“Let me see, Justin.” Irvine began counting off his fingers. “An impending strike by all international air traffic control which we haven’t been told about for fear it causes a panic. You know how much pressure they’ve been under recently with the increase in the volume of flights. Or some virus has been loaded into the ATC system software. Or the Global Positioning Satellite has been hit by a meteorite so all the pilots are flying blind. Or all those intermittent power failures we’ve had recently have made it too risky until they find the cause. Or they’ve finally discovered that design glitch that’s had planes dropping out of the skies like flies over the last few years.”
“I’d rather we didn’t talk about this now, Colin.”
“Well, you started it.”
Justin sucked on his lower lip like a petulant schoolboy and then began to line up the miniature bottles in opposing forces. “I suppose all the trolley dollies are worried they might be out of work,” he mused.
A crackle over the Tannoy heralded an announcement. “This is your captain speaking.
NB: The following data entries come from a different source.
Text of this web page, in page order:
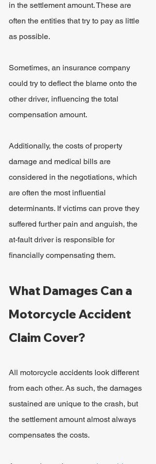
in the settlement amount. These are
often the entities that try to pay as little
as possible.
Sometimes, an insurance company
could try to deflect the blame onto the
other driver, influencing the total
compensation amount.
Additionally, the costs of property
damage and medical bills are
considered in the negotiations, which
are often the most influential
determinants. If victims can prove they
suffered further pain and anguish, the
at-fault driver is responsible for
financially compensating them.
What Damages Can a
Motorcycle Accident
Claim Cover?
All motorcycle accidents look different
from each other. As such, the damages
sustained are unique to the crash, but
the settlement amount almost always
compensates the costs.
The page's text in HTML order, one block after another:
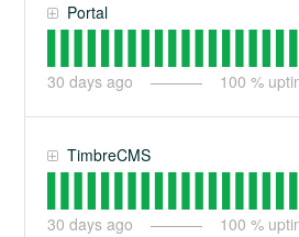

We anticipate arrival in Gatwick on schedule in twenty minutes. There may be a slight delay on the-” There was a sudden pause, a muffled voice in the background, and then the Tannoy snapped off.
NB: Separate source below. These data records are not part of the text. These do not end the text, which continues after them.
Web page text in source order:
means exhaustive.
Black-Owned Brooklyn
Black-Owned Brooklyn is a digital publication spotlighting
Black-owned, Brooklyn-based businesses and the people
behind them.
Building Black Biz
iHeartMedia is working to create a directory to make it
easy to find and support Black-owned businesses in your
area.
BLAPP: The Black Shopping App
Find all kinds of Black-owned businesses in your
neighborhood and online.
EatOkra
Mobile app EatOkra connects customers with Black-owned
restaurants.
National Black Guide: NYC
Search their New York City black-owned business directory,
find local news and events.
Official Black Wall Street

Fallow looked up suspiciously. “Now what’s going on?”
“Will you calm down? Just because you’re afraid of the worst happening doesn’t mean it’s going to.”
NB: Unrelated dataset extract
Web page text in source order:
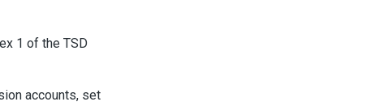
1 of the TSD
accounts, set
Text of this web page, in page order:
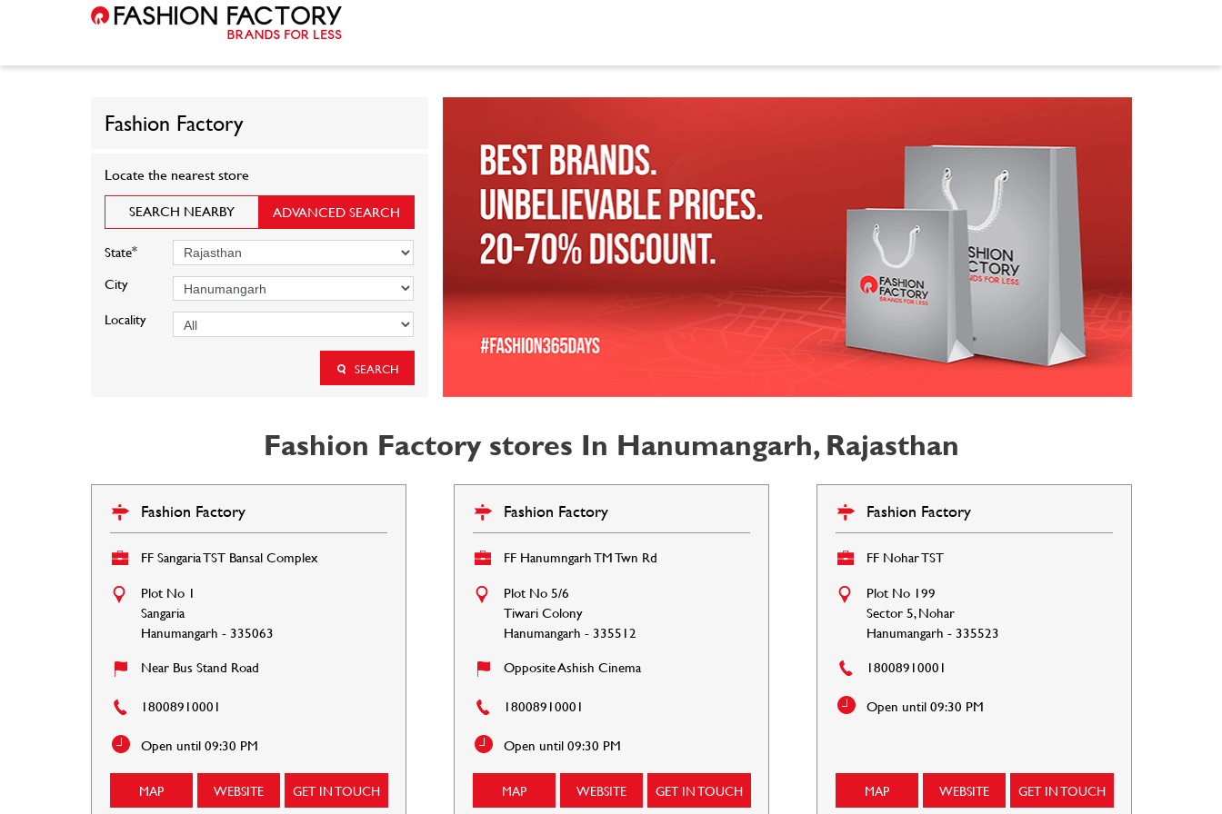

“And just because you’re not afraid doesn’t mean it isn’t.” Fallow shifted in his seat uncomfortably, then glanced up and down the aisle.
What he saw baffled him at first. It was as if a ripple was moving down the plane towards him. The faces of the passengers looking out of the starboard side were changing, the blank expressions of people watching nothing in particular shedding one after the other as if choreographed. In that first fleeting instant of confusion, Fallow tried to read those countenances: was it shock, dismay, wonder? Was it horror?
And then he abruptly thought he should be searching for the source of whatever emotion it was, but before he had time to look, the plane banked wildly and dropped; his stomach was left behind and for one moment he thought he was going to vomit. But then the fear took over and it was as if his body were locked in stasis as he gripped the armrests until his knuckles were white. He forced his head into his lap. Screams filled the air, but they were distant, as though coming at him through water, and then he was obliquely aware he was screaming himself.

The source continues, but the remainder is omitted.